T treatment of asymptomatic 141 Tg females rapidly induces disease symptoms. Percent change relative to initial body weight, stride length during gait analysis, time on the hang test (seconds), and latency to fall on a constant speed rotarod during 9 days of T or vehicle (VEH) treatment of Tg or WT females. Motor dysfunction is therefore androgen-dependent in HSA-AR Tg mice, as in polyQ AR mice. *, significantly lower than Day 0 within a treatment group. Note that only the T-treated Tg females show a significant drop on these measures over time. However, T has no effect on fiber or axon number in L141 Tg females (ANOVAs indicate no significant effects of genotype or treatment, or a significant interaction), despite its debilitating effects on motor function. T does not have these effects on body weight or motor function of Tg L78 females (data not shown), paralleling the apparently normal behavioral phenotype of L78 Tg males. Means ± SEM of n = 7 mice/group (mean age/group: 102–103 days old; overall age range: 70–114 days old).

Fig. 3.

Histopathology in HSA-AR Male Mice. (A) Photomicrographs illustrating histopathology in EDL muscle sections stained with H&E or NADH from a WT male, or L78 or L141 Tg males. Muscle pathology seen in L78 and L141 Tg males is typical of that seen in KD, including grouped atrophic fibers (arrowheads), centralized nuclei (arrows), and increased NADH staining. Muscle pathology is notably greater in the symptomatic L141 Tg males than the nonsymptomatic L78 Tg males. (B and C) Whereas the number of EDL muscle fibers (B) is reduced in Tg males of both lines, the number of L5 motor axons (C) was significantly reduced relative to WT controls only in L141 Tg males, which is the line with particularly poor motor function. Graphs represent mean ± SEM, open bars represent Tg males, and filled bars represent age-matched WT males. *, significantly different from WT males. (D) Toluidine blue-stained cross sections of L5 ventral roots are shown for L141 WT and Tg males. WT 78 (n = 10–13, mean age: 317 days old, range: 179–528 days old), 78 Tg (n = 13, mean age: 300 days old, range: 106–528 days old), WT 141 (n = 12–13, mean age: 129 days old, range: 72–218 days old), Tg 141 (n = 6, mean age: 116 days old, range: 72–179 days old).

Fig. 4.

Alterations in gene expression in HSA-AR Male Mice consistent with neurogenic atrophy.

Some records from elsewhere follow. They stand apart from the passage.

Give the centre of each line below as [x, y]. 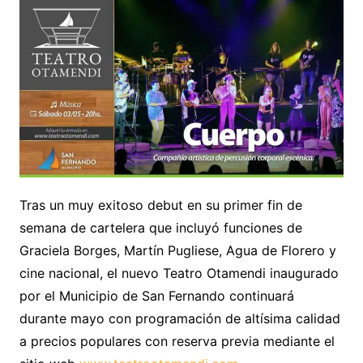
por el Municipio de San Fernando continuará [156, 296]
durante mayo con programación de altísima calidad [179, 319]
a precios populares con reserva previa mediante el [177, 342]
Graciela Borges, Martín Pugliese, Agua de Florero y [177, 251]
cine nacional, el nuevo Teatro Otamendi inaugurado [179, 273]
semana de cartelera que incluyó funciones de [160, 228]
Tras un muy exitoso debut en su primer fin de [160, 205]
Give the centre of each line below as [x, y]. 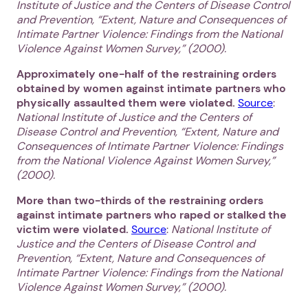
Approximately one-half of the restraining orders [146, 74]
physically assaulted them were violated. [127, 103]
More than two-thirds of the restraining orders [140, 201]
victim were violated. [74, 230]
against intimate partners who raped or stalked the [152, 215]
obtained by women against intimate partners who [151, 89]
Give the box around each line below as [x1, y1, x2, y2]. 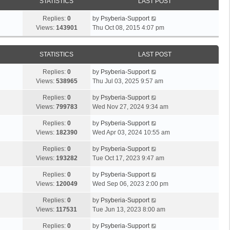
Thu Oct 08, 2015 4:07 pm [92, 24, 164, 31]
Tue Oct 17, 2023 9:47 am [92, 155, 164, 162]
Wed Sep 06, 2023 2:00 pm [92, 180, 168, 187]
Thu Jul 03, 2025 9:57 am [92, 78, 163, 85]
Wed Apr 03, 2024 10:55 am [92, 129, 170, 136]
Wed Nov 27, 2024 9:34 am [92, 103, 168, 110]
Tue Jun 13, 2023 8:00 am [92, 206, 165, 213]
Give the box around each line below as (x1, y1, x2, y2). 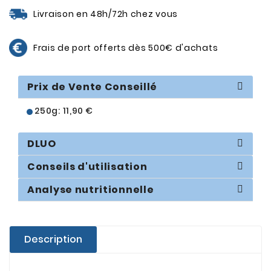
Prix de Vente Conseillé (27, 80, 158, 94)
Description (24, 232, 82, 247)
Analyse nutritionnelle (27, 183, 154, 197)
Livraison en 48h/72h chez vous (33, 8, 178, 21)
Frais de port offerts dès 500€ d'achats (33, 42, 218, 54)
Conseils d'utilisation (27, 160, 148, 174)
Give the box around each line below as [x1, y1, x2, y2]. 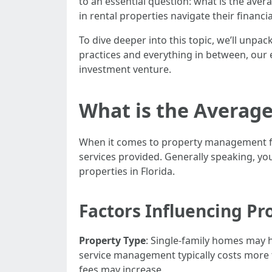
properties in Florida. [79, 165, 175, 178]
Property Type [79, 234, 146, 247]
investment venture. [79, 63, 171, 76]
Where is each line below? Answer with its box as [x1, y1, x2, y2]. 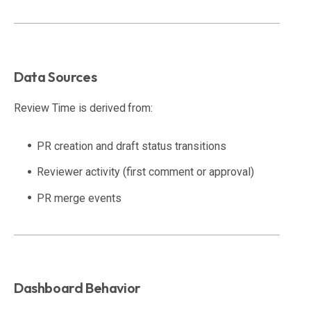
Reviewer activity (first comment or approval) [37, 165, 254, 179]
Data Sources [14, 67, 97, 85]
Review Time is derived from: [14, 101, 153, 115]
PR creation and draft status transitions [37, 139, 226, 153]
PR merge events [37, 191, 121, 205]
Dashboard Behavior [14, 279, 141, 297]
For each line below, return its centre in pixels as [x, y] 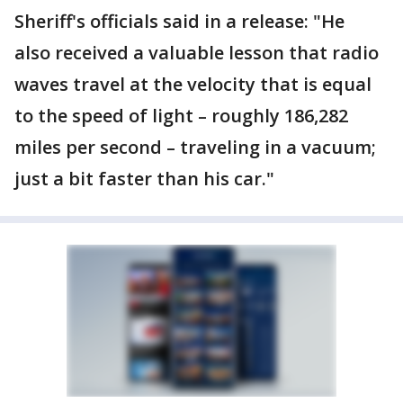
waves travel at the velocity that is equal [193, 84]
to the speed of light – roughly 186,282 [181, 116]
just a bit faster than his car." [144, 179]
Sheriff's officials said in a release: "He [179, 21]
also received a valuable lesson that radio [197, 53]
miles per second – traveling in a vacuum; [195, 147]
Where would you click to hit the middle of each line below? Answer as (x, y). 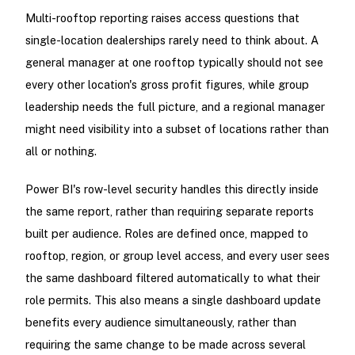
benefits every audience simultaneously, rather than (160, 322)
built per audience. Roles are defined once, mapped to (166, 233)
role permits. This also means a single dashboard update (173, 300)
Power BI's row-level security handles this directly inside (172, 189)
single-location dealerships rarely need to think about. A (172, 40)
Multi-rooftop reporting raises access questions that (162, 18)
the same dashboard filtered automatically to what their (172, 277)
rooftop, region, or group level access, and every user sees (177, 255)
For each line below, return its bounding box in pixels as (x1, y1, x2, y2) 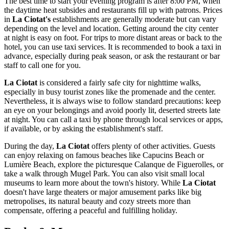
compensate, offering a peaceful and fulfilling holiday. (4, 206, 177, 215)
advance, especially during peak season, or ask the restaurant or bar (4, 52, 220, 61)
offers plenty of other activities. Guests (89, 142, 215, 151)
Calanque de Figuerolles (134, 160, 213, 169)
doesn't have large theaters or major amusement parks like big (4, 188, 201, 197)
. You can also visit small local (108, 169, 204, 178)
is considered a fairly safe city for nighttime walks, (37, 78, 201, 87)
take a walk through (4, 169, 70, 178)
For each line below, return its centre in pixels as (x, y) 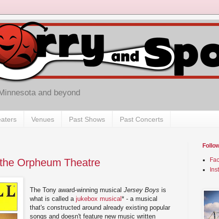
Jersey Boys (142, 190)
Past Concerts (142, 119)
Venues (43, 119)
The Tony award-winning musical (77, 190)
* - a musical (140, 198)
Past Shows (87, 119)
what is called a (53, 198)
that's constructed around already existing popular (100, 207)
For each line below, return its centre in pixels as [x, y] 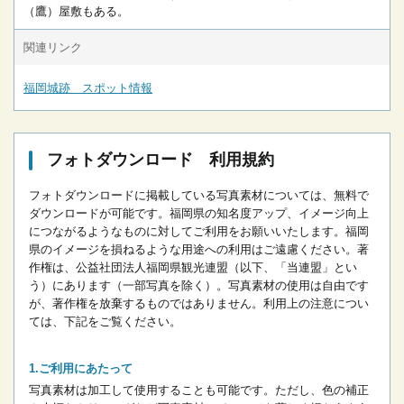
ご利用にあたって [86, 369]
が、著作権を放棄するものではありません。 [146, 304]
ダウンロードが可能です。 [99, 214]
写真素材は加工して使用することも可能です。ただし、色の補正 [199, 390]
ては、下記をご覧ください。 [105, 322]
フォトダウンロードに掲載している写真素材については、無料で [199, 196]
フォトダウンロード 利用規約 [161, 160]
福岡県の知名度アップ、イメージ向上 [269, 214]
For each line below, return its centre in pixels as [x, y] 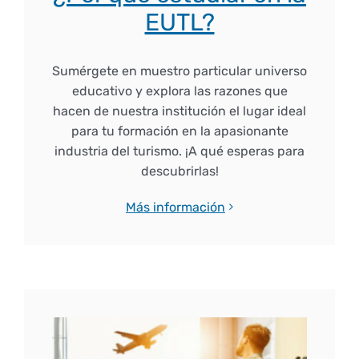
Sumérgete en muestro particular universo [179, 71]
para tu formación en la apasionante [179, 131]
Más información [175, 207]
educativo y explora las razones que [179, 91]
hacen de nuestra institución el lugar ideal [179, 111]
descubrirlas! [179, 171]
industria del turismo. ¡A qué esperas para [179, 151]
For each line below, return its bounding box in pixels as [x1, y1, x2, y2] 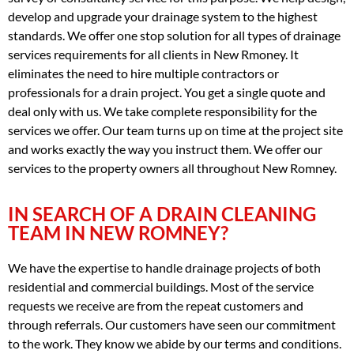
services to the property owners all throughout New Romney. [8, 160, 337, 175]
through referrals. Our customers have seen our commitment [8, 317, 336, 333]
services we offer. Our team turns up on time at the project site [8, 122, 343, 137]
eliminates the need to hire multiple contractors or [8, 65, 279, 81]
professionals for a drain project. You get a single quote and [8, 84, 326, 100]
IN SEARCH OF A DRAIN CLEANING [8, 202, 316, 226]
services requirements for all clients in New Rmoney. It [8, 46, 299, 62]
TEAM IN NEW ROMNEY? [8, 221, 228, 245]
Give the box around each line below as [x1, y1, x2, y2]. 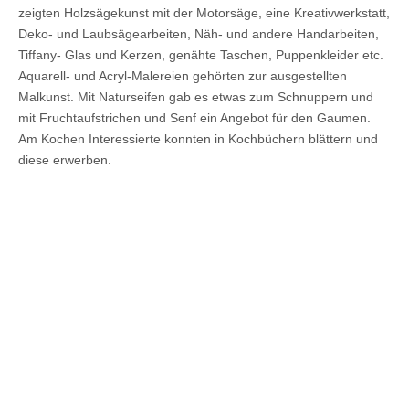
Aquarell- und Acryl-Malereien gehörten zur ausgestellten [18, 68, 347, 84]
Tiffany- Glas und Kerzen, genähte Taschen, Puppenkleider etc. [18, 47, 383, 63]
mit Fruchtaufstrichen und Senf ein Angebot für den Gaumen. [18, 110, 371, 126]
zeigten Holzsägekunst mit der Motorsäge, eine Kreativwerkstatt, [18, 5, 390, 21]
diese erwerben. [18, 152, 111, 168]
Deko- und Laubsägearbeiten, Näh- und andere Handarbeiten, [18, 26, 379, 42]
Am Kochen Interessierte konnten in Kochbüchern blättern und [18, 131, 378, 147]
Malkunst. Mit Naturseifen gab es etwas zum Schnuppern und [18, 89, 373, 105]
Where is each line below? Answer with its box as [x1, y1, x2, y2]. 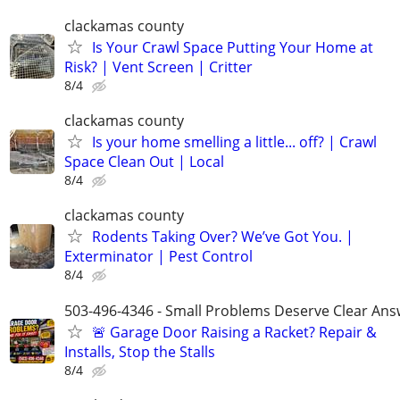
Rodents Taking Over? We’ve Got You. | [92, 227, 354, 247]
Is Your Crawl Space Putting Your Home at [92, 37, 373, 57]
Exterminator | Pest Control [64, 246, 253, 267]
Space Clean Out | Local [64, 152, 224, 172]
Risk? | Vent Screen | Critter [64, 56, 253, 77]
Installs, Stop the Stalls [64, 341, 215, 362]
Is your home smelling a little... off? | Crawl [92, 132, 377, 153]
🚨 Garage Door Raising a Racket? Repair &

Quantitative RT-PCR (qPCR) estimates of mRNA abundance of VEGF isoform 164 and 188 (VEGF), AChR alpha subunit (AChR), MyoD, and myogenin in muscles from WT and Tg males of the behavioral asymptomatic L78 line and the severely affected L141 line. Down-regulation of VEGF and up-regulation of AChR alpha, MyoD, and myogenin mRNA are also observed in muscle of KD mouse models and/or after denervation. All estimates are differences in mRNA relative to WT brothers within the same line. Graphs represent mean ± SEM. *, significantly different from WT brothers. L78 mice (n = 3 WT, 3 Tg; mean age = 145 days old, range = 106–222 days old); L141 mice (n = 4 WT, 4 Tg, mean age = 115 days old, range = 72–162 days old).